Introduction

Chemical and thermal corneal burns lead to rapid and progressive destruction and serious anterior segment complications.1 Chemical burns comprise 12% of all eye trauma cases. The severity of resulting complications is affected by the concentration of the chemical agent, the pH, duration of exposure, and extent of contact with the ocular surface and tissues.^1,2

Ocular chemical burns are the most common cause of limbal stem cell deficiency and are characterized by non-healing epithelial defects, stromal inflammation, neovascularization, conjunctivalization and corneal opacification.¹

In the treatment of chemical burns, clearing the agent from the ocular surface and suppressing inflammation are essential in the acute phase, whereas managing complications and ensuring a healthy ocular surface are important in the chronic phase.

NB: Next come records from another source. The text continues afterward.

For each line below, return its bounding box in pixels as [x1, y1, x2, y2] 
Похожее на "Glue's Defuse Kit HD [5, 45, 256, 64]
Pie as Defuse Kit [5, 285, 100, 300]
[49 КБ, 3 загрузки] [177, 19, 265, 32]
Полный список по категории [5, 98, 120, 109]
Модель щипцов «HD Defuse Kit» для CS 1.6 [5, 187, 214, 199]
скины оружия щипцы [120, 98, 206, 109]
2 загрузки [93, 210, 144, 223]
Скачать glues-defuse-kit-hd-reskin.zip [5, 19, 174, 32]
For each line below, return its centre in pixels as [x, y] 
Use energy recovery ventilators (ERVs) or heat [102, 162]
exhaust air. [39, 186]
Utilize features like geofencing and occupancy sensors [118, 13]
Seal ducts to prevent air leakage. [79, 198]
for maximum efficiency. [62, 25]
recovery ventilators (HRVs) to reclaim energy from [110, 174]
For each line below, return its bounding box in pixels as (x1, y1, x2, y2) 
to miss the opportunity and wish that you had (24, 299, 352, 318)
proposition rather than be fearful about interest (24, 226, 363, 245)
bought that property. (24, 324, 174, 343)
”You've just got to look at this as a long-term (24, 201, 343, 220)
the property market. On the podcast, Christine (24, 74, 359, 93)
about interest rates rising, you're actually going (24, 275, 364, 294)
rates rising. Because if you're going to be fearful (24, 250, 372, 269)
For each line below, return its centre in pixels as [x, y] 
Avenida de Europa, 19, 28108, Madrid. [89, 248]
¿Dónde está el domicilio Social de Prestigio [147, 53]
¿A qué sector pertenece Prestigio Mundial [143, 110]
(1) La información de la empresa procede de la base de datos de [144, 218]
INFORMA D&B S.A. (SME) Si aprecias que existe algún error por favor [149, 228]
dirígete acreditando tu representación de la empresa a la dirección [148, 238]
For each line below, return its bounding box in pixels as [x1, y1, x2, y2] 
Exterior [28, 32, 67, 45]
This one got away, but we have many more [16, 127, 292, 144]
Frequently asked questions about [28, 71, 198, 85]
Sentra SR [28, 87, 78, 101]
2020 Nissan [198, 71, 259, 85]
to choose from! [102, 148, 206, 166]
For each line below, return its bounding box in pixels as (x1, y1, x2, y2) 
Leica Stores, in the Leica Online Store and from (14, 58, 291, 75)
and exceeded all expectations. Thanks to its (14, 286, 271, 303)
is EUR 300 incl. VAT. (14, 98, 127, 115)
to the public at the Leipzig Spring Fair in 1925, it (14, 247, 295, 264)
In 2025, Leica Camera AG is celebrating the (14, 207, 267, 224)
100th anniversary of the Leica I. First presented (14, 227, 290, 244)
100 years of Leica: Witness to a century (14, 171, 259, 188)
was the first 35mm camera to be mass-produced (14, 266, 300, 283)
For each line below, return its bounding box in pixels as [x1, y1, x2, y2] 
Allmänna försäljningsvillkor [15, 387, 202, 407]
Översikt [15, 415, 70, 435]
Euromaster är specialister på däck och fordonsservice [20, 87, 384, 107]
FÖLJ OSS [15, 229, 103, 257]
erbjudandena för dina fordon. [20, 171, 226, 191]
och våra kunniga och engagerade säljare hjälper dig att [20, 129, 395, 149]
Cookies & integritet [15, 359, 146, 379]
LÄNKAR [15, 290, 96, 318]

In recent years, a combination of appropriate medical treatment in the acute phase and ocular surface reconstruction has begun to yield desired results in cases of chemical ocular injury.^{3,4,5,6,7,8,9}

In this study, we aimed to present the treatment methods used, responses to treatment and long-term prognoses in cases we have followed due to corneal burns.

Materials and Methods

The study included 27 eyes of 21 patients who were followed and treated by the same physician (Y.A.A.) for chemical or thermal burns between 2001 and 2013 at the Başkent University Medical School Department of Ophthalmology and later at the Bayındır Hospital Eye Clinic. Patients’ data were screened retrospectively; age, gender, causative agent, duration of follow-up, time elapsed between exposure and presentation to the hospital, best corrected visual acuity (BCVA) at time of presentation, treatment modalities applied, post-treatment BCVA and complications were recorded. For statistical analysis, BCVA values expressed as decimals were converted to logMAR.¹⁰ Counting fingers was evaluated as logMAR 2.00, hand motion as logMAR 3.00.

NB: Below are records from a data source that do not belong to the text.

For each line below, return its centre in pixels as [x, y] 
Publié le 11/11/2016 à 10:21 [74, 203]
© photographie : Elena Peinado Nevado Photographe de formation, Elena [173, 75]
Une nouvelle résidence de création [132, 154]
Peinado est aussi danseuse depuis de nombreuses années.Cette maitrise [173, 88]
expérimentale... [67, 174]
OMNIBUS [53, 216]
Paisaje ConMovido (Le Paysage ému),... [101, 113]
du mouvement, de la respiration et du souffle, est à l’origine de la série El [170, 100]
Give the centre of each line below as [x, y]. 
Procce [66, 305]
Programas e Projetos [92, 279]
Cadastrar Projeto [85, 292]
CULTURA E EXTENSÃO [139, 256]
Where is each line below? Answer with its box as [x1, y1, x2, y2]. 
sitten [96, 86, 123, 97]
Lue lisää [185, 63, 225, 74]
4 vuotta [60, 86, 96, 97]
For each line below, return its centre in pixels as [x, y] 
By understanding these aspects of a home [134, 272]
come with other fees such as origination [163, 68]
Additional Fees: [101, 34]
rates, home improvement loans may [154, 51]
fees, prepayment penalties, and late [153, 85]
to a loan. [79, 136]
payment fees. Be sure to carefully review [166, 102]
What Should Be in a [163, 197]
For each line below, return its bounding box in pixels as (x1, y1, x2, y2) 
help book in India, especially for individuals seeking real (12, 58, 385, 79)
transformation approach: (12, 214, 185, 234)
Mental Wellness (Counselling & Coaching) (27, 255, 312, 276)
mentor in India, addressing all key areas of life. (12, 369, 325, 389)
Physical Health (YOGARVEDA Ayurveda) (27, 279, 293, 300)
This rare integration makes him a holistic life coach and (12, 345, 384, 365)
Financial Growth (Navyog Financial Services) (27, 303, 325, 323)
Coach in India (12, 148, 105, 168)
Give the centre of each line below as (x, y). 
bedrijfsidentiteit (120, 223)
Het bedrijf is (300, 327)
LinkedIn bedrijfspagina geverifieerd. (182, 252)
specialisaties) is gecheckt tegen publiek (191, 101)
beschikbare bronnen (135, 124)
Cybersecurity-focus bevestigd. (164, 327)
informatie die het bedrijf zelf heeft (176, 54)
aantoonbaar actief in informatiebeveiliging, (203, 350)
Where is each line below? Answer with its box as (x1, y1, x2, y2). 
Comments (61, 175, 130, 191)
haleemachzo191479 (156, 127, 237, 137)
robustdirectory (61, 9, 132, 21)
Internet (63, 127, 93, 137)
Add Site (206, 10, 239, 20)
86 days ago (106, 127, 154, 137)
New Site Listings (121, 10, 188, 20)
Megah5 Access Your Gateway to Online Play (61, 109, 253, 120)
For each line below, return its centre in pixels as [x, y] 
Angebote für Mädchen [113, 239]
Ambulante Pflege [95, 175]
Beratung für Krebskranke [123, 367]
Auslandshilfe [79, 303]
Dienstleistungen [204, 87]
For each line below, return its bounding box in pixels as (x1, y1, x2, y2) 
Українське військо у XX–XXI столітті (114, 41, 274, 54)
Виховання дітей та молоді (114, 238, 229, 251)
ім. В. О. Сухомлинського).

Patients’ limbal function was assessed clinically by slit-lamp examination. Limbal dysfunction was evaluated as findings of advancement of the conjunctival epithelium onto the cornea, loss of limbal Palisade of Vogt and/or peripheral surface neovascularization.

Based on corneal and conjunctival involvement, burn severity was graded according to the Roper-Hall classification system.¹¹ In this classification, corneal epithelial defects but no conjunctival/corneal ischemia is grade I; corneal haze but visible iris details and less than one third limbal ischemia is grade II; total epithelium loss, stromal haze, obscured iris details and between one third to one half limbal ischemia is grade III; and opaque cornea, obscured iris and pupil details and more than one half limbal ischemia is grade IV.

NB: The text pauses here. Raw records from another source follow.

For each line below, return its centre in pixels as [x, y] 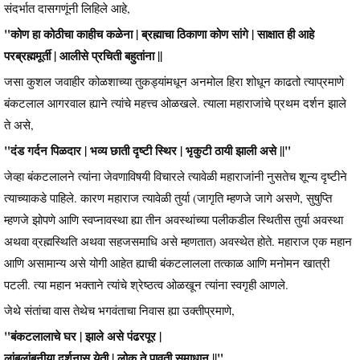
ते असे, [19, 125]
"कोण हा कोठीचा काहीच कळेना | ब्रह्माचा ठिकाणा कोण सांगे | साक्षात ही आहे [159, 34]
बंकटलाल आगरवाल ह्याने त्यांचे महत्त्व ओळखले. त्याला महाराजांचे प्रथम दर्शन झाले [175, 103]
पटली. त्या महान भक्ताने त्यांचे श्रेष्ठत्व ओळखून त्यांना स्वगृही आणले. [148, 285]
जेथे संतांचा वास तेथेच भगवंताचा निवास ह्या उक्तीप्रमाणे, [119, 311]
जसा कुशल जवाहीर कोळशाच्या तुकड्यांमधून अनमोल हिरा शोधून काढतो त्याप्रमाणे [174, 82]
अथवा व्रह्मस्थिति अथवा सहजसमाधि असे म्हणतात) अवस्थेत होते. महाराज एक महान [178, 241]
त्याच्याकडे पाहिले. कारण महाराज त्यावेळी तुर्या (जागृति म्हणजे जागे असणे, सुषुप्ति [168, 198]
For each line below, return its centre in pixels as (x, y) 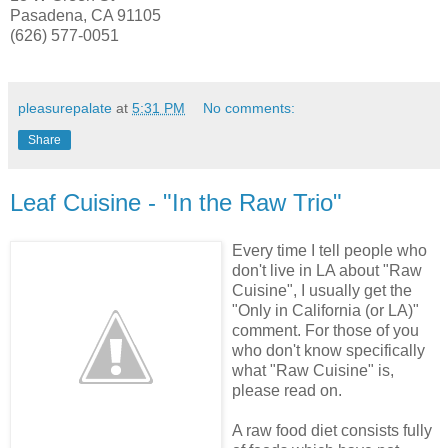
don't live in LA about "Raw (327, 270)
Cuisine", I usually (298, 290)
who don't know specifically (328, 350)
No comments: (249, 107)
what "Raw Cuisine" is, (313, 370)
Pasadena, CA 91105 (85, 16)
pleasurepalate (65, 107)
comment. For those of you (325, 330)
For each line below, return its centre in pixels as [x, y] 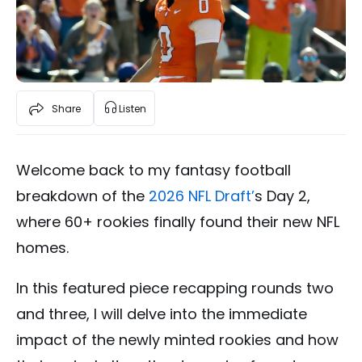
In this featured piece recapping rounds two [175, 288]
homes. [42, 248]
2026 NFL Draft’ [202, 196]
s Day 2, [282, 196]
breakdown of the [82, 196]
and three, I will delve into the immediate [162, 314]
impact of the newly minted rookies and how [177, 340]
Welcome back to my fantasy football [154, 170]
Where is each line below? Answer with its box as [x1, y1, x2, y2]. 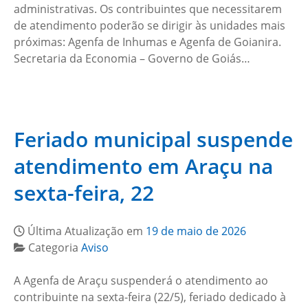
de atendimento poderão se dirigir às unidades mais [14, 18, 285, 33]
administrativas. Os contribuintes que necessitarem [14, 1, 282, 16]
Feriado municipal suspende [14, 125, 293, 153]
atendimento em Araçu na [14, 152, 273, 180]
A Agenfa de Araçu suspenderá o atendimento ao [14, 273, 268, 288]
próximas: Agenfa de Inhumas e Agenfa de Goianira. [14, 34, 281, 49]
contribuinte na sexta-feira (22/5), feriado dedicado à [14, 289, 286, 305]
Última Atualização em [27, 223, 146, 239]
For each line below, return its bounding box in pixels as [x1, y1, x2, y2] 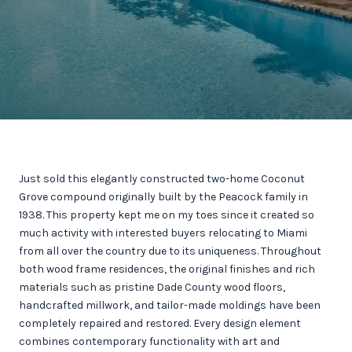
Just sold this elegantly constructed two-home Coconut [19, 172, 305, 185]
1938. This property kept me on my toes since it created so [19, 208, 314, 222]
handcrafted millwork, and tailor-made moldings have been [19, 299, 321, 312]
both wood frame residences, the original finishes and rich [19, 262, 315, 276]
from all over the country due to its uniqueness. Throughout [19, 244, 321, 258]
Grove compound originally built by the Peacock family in [19, 190, 308, 203]
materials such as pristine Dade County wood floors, [19, 280, 285, 294]
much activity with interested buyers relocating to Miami [19, 226, 307, 240]
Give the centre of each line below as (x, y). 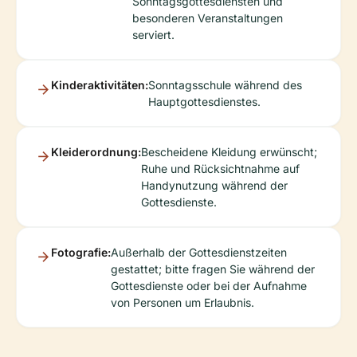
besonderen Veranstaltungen (208, 18)
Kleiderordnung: (96, 151)
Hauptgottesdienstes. (204, 101)
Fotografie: (81, 252)
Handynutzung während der (214, 185)
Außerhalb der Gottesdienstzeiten (199, 252)
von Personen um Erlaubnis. (182, 302)
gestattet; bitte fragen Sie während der (213, 269)
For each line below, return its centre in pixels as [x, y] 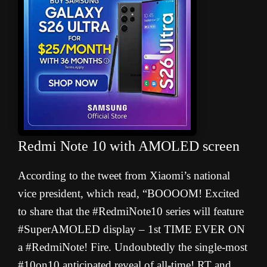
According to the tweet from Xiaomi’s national [124, 176]
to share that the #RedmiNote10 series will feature [131, 212]
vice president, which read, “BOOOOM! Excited [129, 194]
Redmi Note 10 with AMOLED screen [129, 146]
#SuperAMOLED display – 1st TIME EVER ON [131, 229]
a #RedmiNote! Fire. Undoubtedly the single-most [133, 247]
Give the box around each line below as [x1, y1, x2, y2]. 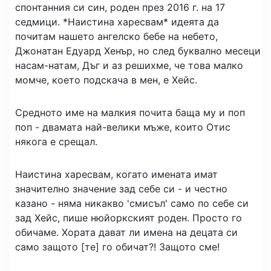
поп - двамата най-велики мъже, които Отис [15, 120, 230, 133]
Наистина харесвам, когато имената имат [15, 168, 218, 180]
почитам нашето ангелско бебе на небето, [15, 30, 218, 42]
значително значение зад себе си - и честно [15, 182, 227, 195]
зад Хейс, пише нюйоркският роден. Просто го [15, 211, 242, 224]
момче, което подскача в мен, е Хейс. [15, 73, 197, 86]
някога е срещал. [15, 135, 97, 148]
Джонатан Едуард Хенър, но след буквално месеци [15, 44, 261, 57]
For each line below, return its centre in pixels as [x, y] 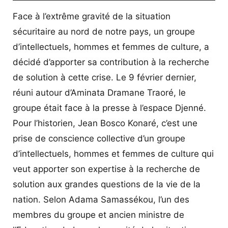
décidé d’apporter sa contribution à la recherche [111, 62]
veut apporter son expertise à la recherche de [106, 169]
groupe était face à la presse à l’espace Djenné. [109, 108]
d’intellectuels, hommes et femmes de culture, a [111, 47]
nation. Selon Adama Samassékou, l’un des [101, 199]
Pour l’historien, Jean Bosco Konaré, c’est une [105, 123]
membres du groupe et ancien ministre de [98, 215]
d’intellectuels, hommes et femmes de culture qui [113, 153]
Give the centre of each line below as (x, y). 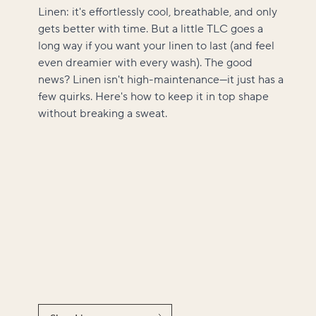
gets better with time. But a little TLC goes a (151, 29)
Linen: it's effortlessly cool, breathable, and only (158, 12)
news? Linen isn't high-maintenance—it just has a (161, 80)
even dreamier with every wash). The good (145, 63)
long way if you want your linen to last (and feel (156, 46)
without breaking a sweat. (103, 114)
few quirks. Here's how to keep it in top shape (153, 97)
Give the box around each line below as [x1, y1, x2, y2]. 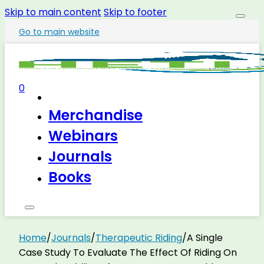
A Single [187, 231, 223, 245]
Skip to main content [5, 5, 101, 19]
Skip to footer [104, 5, 167, 19]
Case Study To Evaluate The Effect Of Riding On [19, 246, 237, 259]
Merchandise [48, 105, 143, 125]
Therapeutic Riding [95, 231, 182, 245]
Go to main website [19, 26, 100, 38]
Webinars [48, 126, 118, 146]
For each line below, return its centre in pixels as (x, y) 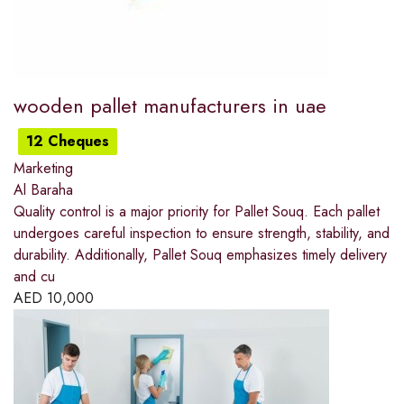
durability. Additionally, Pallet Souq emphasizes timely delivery (200, 255)
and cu (34, 277)
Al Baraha (43, 190)
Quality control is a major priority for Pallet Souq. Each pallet (197, 212)
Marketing (43, 169)
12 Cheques (68, 142)
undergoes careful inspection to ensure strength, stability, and (202, 234)
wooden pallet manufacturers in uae (170, 106)

The BCVA of grade I, II and III patients was evaluated as previously described; grade IV patients had very low BCVA, at the level of light perception; eyes in this group were not included in BCVA calculations and were evaluated separately.

For patients receiving medical treatment, topical corticosteroid drops, preservative-free artificial tears (hydroxypropyl methyl cellulose), autologous serum and topical vitamin A drops (Vitamin A-POS 250 IU/g, Biem İlaç San. ve Tic. A.Ş., Ankara, Turkey) were administered; for patients who developed progressive corneal neovascularization despite those treatments, topical bevacizumab (5 mg/ml, four times daily) drops were added after a period of 4-6 weeks. Corneal neovascularization was clinically evaluated using biomicroscopic digital images of the anterior segment taken during follow-up. As surgical treatment, amniotic membrane transplantation (AMT), conjunctival limbal autograft (CLAU) transplantation, conjunctival limbal allograft (CLAL) transplantation, keratolimbal allograft (KLAL) transplantation or penetrating keratoplasty (PKP) were performed individually, sequentially or in combination depending on the severity of the damage.

Procedures related to the ocular surface were performed by the same surgeon (Y.A.A.) under local or general anesthesia. Patients with unilateral limbal stem cell deficiency underwent CLAU transplantation. In this technique, surface keratectomy and conjunctival peritomy including the limbal area were performed initially to remove the vascularized pannus tissue, after which cautery was used to achieve adequate hemostasis. From the fellow healthy eye, limbal-conjunctival tissue 8 mm wide in the horizontal plane and 5-8 wide in the vertical plane was obtained, with care taken not to take Tenon’s or episcleral tissue. The graft tissue was placed and sutured in an anatomically correct position over the quadrant of the recipient bed with most severe limbal insufficiency. Postoperatively a bandage contact lens was installed to protect the ocular surface. For 3 patients, the CLAU procedure was performed with fibrin glue. In this technique, while one fixation suture is placed in the conjunctival surface to provide graft stabilization, no sutures are placed in the corneal surface.

Patients with bilateral limbal deficiency underwent CLAL transplantation and/or KLAL transplantation using a graft taken from an HLA-compatible living relative or a cadaveric KLAL. The procedure for CLAL transplantation was similar to that described for CLAU; KLAL transplantation was conducted using the 360° corneoscleral ring remaining after an 8 mm trephination, divided into two segments.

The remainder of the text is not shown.